On Monday, 24 February 2014 at 18:59:32 UTC, Steven Schveighoffer
wrote:
On Mon, 24 Feb 2014 11:36:50 -0500, Frustrated <c1514...@drdrb.com> wrote:

http://dpaste.dzfl.pl/c25655e2dfe9

The code above simplifies using interfaces as the programming
object. It allows one to program the derived classes as if they
were not part of an abstraction by mapping the abstracted virtual
methods to concrete methods.

e.g.,

class WindowsGui : iGui
{
        WindowsButton _button;
        @property WindowsButton button(WindowsButton b) { return
(_button = b); }
        
        mixin(Fixup!(WindowsGui, iButton, WindowsButton));
}

instead of

class WindowsGui : iGui
{
        WindowsButton _button;
         @property iButton button(iButton b)
         {
assert(cast(WindowsButton)b !is null, `Invalid object
type dependency mismatch! Type: `~b.classinfo.name~` Type
Expected: WindowsButton`);
             auto bb = cast(WindowsButton)b;
             // do work with bb.
         }
}

Nice work!

One problem with the template is that b.classinfo.name returns
the interface instead of the actual class.

Hm... classinfo (now typeid) should get the most derived type from an instance.

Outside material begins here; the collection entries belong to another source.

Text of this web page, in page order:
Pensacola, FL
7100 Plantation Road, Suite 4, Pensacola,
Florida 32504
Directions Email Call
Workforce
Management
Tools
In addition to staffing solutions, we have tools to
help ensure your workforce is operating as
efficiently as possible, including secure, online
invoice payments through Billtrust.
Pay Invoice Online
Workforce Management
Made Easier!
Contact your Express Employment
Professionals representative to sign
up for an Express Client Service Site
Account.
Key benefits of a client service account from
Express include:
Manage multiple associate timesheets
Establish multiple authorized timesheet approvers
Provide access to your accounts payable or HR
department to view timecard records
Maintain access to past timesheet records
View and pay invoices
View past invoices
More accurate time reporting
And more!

This may be a factor of it being an interface instance vs. a class instance. A simple test:

Stevens-MacBook-Pro:~ steves$ cat testinterface.d
import std.stdio;

interface I
{
}

class C : I
{
}

void main()
{
    I i = new C;
    writeln(typeid(i).name);
    writeln(typeid(cast(Object)i).name);
}
Stevens-MacBook-Pro:~ steves$ ./testinterface
testinterface.I
testinterface.C

Looks like that is the case. Note that classinfo is not part of the language any more, and will likely be deprecated. typeid is the correct mechanism to get the TypeInfo of a derived class.

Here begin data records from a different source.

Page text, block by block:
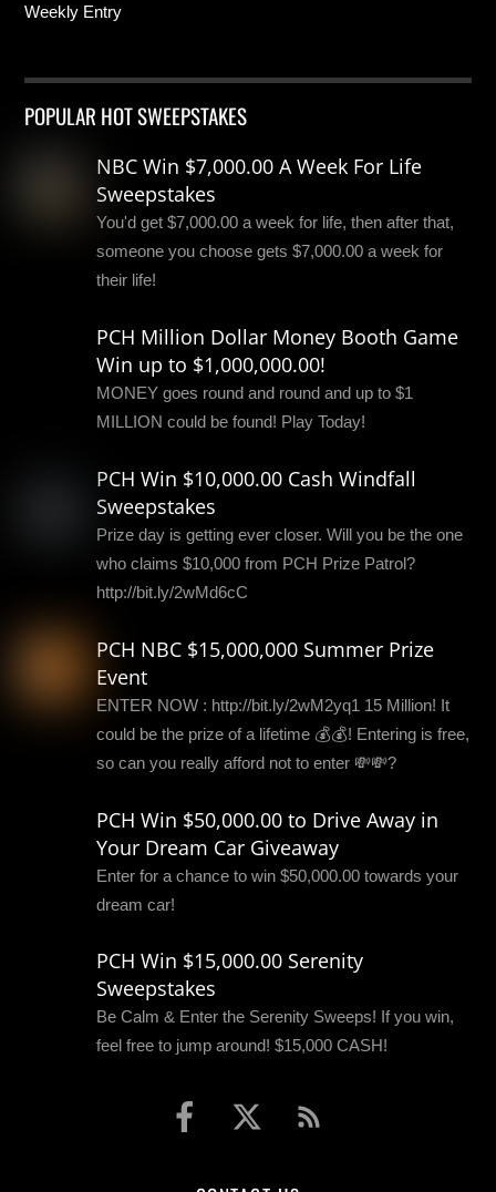
Weekly Entry
POPULAR HOT SWEEPSTAKES
NBC Win $7,000.00 A Week For Life
Sweepstakes
You'd get $7,000.00 a week for life, then after that,
someone you choose gets $7,000.00 a week for
their life!
PCH Million Dollar Money Booth Game
Win up to $1,000,000.00!
MONEY goes round and round and up to $1
MILLION could be found! Play Today!
PCH Win $10,000.00 Cash Windfall
Sweepstakes
Prize day is getting ever closer. Will you be the one
who claims $10,000 from PCH Prize Patrol?
http://bit.ly/2wMd6cC
PCH NBC $15,000,000 Summer Prize
Event
ENTER NOW : http://bit.ly/2wM2yq1 15 Million! It
could be the prize of a lifetime 💰💰! Entering is free,
so can you really afford not to enter 💸💸?
PCH Win $50,000.00 to Drive Away in
Your Dream Car Giveaway
Enter for a chance to win $50,000.00 towards your
dream car!
PCH Win $15,000.00 Serenity
Sweepstakes
Be Calm & Enter the Serenity Sweeps! If you win,
feel free to jump around! $15,000 CASH!

I'm thinking this is incorrect, typeid should get the derived class type IMO. It shouldn't be that difficult or costly for the compiler to do.

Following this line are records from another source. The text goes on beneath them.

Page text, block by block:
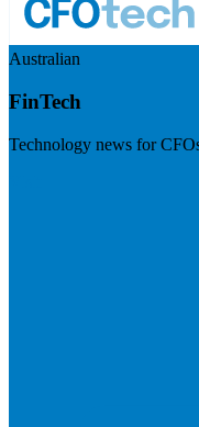
Australian
FinTech
Technology news for
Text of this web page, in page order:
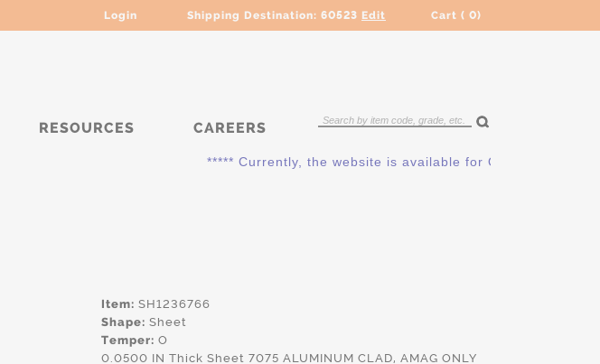
Login Shipping Destination: 60523 Edit Cart ( 0)
RESOURCES CAREERS
***** Currently, the website is available for QUOTING ONLY.
Item: SH1236766
Shape: Sheet
Temper: O
0.0500 IN Thick Sheet 7075 ALUMINUM CLAD, AMAG ONLY

Thanks. Now the correct type is known. One could, for example, look for wrappers/adapters/etc to get a linuxbutton into a windowsbutton(if so desired, throw a well informed error, etc.

Hopefully though, now you see the point. It is a runtime contract
that you make since you can't specify it at compile time(since D
doesn't supports it).

In any case the mixin needs some work and testing. Would just
like to get the proper class name for the type. It is, at the
very least, a proof of concept.

Unfortunately the main downside is the vtable is twice as big. Final or static methods could be used for this. If the compiler could manage such a system it could do the job better. (There would be no extra functions needed and the calls would be faster)




The issue is this: I want to program to interfaces(requiring the class(WindowsGui) to use base interfaces(iButton) to satisfy the interface.

The problem is this compile time contract is to generic and makes coding the classes more verbose. The mixin reduces the verbosity and provides a runtime contract(we enforce it using asserts in this case).

The benefit of the mixin is that coding WindowsGui is simpler and more direct and it's dependency on WindowsButton(not iButton) is known at compile time(But enforced at runtime by assert). Would you not agree? Everything else is essentially identical.